Dataset excerpts:
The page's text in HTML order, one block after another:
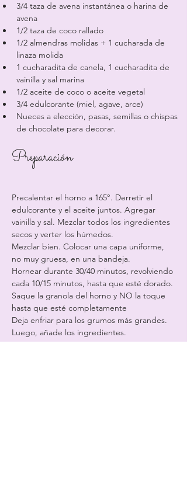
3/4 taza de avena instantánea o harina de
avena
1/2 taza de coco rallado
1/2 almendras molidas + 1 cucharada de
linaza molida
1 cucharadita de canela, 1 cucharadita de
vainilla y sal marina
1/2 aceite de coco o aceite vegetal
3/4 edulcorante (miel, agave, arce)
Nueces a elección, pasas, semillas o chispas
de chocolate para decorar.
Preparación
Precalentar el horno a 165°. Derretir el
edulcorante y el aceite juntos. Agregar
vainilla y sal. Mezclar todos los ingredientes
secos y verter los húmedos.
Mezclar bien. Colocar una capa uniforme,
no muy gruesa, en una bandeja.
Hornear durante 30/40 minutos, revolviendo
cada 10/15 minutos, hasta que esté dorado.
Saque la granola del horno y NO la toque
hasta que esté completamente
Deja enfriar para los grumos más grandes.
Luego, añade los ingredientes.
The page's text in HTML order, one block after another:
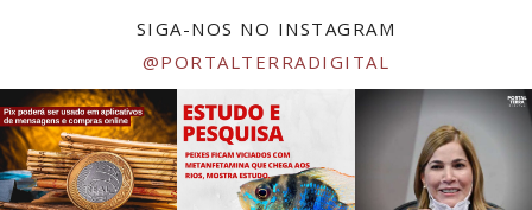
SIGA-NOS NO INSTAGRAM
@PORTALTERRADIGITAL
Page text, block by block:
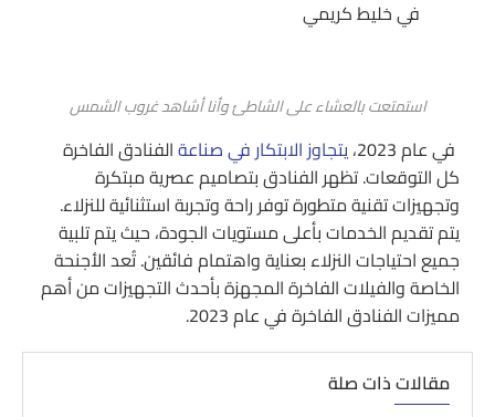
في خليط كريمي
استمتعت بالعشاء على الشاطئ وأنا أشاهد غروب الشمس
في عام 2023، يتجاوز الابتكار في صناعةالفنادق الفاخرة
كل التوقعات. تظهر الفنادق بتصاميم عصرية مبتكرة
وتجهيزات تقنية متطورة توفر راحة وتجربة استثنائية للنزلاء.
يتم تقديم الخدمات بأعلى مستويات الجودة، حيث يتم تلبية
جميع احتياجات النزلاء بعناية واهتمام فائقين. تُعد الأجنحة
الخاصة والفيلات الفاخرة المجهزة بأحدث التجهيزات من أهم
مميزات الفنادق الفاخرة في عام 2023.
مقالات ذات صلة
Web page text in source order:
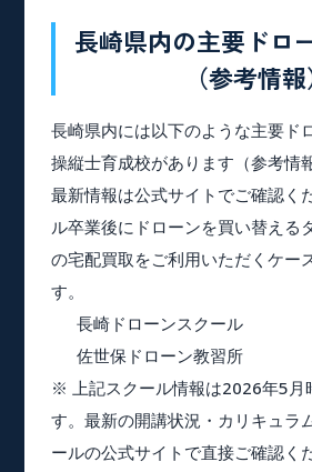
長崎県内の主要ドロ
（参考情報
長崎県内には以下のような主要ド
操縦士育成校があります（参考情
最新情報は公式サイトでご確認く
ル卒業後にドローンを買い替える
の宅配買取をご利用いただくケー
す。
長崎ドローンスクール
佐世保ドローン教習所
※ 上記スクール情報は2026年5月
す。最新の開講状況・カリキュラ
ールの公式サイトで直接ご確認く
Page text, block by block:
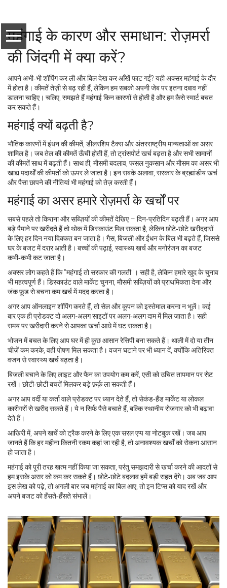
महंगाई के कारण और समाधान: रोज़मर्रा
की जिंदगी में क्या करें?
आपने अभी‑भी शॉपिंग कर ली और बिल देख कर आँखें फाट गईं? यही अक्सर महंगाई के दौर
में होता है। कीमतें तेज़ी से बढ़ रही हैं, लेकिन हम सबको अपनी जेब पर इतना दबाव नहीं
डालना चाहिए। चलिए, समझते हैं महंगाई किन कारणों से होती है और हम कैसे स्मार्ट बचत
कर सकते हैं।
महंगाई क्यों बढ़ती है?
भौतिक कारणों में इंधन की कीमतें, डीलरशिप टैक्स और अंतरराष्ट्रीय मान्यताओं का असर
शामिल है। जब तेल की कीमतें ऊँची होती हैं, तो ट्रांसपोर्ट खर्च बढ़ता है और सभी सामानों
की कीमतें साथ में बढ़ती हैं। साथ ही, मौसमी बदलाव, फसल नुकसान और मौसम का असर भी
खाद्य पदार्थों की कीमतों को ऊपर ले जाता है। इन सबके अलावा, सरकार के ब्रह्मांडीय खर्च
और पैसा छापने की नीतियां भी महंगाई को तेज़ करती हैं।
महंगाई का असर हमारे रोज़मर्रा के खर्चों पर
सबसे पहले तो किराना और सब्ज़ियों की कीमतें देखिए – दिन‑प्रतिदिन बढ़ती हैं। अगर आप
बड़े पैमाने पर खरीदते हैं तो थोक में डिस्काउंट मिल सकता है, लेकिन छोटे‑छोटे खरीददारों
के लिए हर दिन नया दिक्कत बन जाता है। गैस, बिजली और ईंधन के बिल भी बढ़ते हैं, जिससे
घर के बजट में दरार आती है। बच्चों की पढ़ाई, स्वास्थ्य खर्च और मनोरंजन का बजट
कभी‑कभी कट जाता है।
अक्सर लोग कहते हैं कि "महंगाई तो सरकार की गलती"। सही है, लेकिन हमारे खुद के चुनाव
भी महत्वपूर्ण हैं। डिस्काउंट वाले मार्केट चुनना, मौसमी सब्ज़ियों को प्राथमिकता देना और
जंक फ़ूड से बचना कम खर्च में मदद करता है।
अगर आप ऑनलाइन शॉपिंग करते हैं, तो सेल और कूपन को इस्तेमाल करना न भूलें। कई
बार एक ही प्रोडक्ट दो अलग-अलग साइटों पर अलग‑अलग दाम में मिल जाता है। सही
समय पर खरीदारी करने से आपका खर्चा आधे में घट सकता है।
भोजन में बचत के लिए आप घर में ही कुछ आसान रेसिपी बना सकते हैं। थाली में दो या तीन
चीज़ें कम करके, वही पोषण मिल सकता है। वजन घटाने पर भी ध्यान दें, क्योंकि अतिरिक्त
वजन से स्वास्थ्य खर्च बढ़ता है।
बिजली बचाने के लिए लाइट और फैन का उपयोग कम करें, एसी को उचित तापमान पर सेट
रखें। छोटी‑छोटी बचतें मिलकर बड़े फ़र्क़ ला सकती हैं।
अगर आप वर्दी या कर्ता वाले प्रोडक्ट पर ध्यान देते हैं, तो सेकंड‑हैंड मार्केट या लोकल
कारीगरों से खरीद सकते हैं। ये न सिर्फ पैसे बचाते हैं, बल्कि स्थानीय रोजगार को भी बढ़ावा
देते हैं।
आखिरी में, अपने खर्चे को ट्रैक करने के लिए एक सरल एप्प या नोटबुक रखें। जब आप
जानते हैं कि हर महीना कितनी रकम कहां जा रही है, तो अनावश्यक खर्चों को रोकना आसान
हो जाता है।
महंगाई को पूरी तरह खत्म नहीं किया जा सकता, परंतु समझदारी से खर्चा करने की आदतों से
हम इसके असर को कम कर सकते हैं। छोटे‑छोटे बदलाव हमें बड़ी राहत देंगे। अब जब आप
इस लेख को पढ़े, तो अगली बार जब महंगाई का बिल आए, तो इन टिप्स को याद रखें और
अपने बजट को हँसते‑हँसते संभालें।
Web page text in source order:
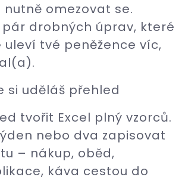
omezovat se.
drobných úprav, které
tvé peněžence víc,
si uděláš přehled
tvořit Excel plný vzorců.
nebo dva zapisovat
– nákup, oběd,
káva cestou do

---

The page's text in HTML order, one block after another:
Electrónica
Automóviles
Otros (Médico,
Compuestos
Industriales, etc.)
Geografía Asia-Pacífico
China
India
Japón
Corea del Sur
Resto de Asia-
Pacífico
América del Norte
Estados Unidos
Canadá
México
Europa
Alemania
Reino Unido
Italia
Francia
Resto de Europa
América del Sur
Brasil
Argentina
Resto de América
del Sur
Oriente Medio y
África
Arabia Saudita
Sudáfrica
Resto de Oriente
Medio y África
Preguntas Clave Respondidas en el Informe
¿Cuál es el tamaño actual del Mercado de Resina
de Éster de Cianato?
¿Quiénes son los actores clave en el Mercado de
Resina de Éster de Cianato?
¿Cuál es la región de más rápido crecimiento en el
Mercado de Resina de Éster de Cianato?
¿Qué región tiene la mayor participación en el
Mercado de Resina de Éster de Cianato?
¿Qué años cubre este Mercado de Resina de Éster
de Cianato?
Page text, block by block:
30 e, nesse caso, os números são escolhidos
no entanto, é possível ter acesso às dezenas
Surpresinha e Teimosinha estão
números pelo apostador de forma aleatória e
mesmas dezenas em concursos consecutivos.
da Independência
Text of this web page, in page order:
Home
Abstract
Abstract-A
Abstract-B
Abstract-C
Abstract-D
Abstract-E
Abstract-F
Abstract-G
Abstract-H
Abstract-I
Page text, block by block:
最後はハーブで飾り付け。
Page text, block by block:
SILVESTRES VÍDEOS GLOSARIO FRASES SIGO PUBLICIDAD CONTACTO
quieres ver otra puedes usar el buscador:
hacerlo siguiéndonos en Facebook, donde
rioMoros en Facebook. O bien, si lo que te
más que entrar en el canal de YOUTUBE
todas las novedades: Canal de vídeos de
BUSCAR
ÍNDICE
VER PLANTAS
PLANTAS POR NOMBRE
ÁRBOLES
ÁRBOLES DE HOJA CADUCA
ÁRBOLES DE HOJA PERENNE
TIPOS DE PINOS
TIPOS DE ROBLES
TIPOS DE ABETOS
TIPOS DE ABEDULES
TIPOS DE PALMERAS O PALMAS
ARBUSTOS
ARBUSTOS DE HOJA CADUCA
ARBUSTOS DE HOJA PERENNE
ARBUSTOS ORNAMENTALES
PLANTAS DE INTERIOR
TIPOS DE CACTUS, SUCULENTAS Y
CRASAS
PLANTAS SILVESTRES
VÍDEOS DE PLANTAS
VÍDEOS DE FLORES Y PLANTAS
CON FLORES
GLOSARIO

WORK REQUEST: A line belongs in the answer if it contains the word "esté"; copy every such line from the data above.

COMPLETED TASK:
cada 10/15 minutos, hasta que esté dorado.
hasta que esté completamente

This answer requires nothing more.